Beta Volantis

Observation data Epoch J2000 Equinox ICRS
- Constellation: Volans
- Right ascension: 08^{h} 25^{m} 44.19472^{s}
- Declination: −66° 08′ 12.8050″
- Apparent magnitude (V): 3.75

Characteristics
- Evolutionary stage: horizontal branch
- Spectral type: K2 III
- B−V color index: +1.13

Astrometry
- Radial velocity (R_{v}): +27.4±0.7 km/s
- Proper motion (μ): RA: −35.74±0.10 mas/yr Dec.: −152.22±0.10 mas/yr
- Parallax (π): 30.33±0.10 mas
- Distance: 107.5 ± 0.4 ly (33.0 ± 0.1 pc)
- Absolute magnitude (M_{V}): +1.18

Details
- Mass: 1.62±0.20 M_{☉}
- Radius: 10.0 R_{☉}
- Luminosity: 42 L_{☉}
- Surface gravity (log g): 2.30 cgs
- Temperature: 4,650 K
- Metallicity [Fe/H]: −0.01 dex
- Rotational velocity (v sin i): <1.0 km/s
- Other designations: β Vol, CD−65°648, GJ 3499, HD 71878, HIP 41312, HR 3347, SAO 250228

Database references
- SIMBAD: data

= Beta Volantis =

Star in the constellation Volans

Beta Volantis, Latinized from β Volantis, is the second-brightest star of the southern constellation of Volans, after Gamma2 Volantis. It has an apparent visual magnitude of 3.75, which is sufficiently bright to allow it to be viewed with the naked eye. Based upon an annual parallax shift of 30.33 mas as seen from Earth, its distance can be estimated as 107.5 light years from the Sun. The star is moving away from the Sun with a radial velocity of +27 km/s.

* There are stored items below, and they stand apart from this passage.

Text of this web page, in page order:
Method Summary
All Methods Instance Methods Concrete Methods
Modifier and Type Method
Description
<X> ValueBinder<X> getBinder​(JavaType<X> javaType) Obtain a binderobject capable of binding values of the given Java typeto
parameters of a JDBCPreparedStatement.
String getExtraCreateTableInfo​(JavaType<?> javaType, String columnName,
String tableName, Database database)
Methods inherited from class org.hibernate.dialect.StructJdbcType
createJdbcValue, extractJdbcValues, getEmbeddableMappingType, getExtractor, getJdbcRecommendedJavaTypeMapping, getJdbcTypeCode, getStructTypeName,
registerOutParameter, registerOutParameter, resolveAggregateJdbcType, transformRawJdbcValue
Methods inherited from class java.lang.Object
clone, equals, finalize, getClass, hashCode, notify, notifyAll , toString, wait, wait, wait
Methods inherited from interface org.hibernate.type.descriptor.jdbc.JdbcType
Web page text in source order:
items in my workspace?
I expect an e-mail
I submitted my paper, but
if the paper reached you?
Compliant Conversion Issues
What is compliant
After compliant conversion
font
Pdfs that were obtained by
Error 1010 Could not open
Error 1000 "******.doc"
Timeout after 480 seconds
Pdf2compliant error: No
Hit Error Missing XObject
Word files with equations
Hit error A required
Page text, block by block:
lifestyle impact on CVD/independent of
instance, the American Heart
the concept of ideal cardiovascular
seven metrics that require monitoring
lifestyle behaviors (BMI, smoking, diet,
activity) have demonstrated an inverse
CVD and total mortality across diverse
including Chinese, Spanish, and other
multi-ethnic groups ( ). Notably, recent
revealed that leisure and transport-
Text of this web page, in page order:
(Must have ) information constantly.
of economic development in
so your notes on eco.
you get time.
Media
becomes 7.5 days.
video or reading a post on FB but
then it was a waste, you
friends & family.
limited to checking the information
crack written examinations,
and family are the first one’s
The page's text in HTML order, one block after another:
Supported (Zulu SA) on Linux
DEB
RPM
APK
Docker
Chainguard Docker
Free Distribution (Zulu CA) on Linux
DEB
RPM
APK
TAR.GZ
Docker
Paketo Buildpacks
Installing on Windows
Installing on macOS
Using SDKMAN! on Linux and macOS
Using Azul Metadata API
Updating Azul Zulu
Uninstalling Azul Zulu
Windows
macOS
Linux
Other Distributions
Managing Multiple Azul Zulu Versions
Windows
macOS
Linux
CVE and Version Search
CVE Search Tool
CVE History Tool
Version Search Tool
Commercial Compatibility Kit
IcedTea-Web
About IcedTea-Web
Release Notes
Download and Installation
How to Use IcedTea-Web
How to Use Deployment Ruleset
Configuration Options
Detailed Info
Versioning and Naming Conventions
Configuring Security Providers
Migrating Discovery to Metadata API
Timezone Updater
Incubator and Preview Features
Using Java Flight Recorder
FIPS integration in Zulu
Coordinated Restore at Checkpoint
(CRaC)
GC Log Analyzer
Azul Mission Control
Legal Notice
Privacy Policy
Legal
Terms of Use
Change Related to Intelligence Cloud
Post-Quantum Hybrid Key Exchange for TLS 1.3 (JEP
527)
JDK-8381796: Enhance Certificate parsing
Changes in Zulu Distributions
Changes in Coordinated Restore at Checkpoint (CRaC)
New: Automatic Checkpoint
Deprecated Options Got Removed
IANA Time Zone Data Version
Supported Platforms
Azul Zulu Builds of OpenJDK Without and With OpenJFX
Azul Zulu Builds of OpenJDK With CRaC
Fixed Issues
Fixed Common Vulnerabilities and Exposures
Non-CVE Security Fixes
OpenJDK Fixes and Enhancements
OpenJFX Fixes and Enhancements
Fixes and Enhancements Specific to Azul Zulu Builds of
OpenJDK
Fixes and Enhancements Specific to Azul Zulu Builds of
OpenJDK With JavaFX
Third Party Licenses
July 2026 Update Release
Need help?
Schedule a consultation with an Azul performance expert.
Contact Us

This is a single, orange-hued star with a stellar classification of K2 III, indicating it is an evolved K-type giant star. It is a red clump star, which means it is on the horizontal branch and is generating energy through helium fusion at its core. The stellar mass has been estimated via astroseismology, giving a value of 1.6 times the mass of the Sun. It has expanded to 10 times the radius of the Sun and is radiating about 42 times the Sun's luminosity from its enlarged photosphere at an effective temperature of ±4650 K.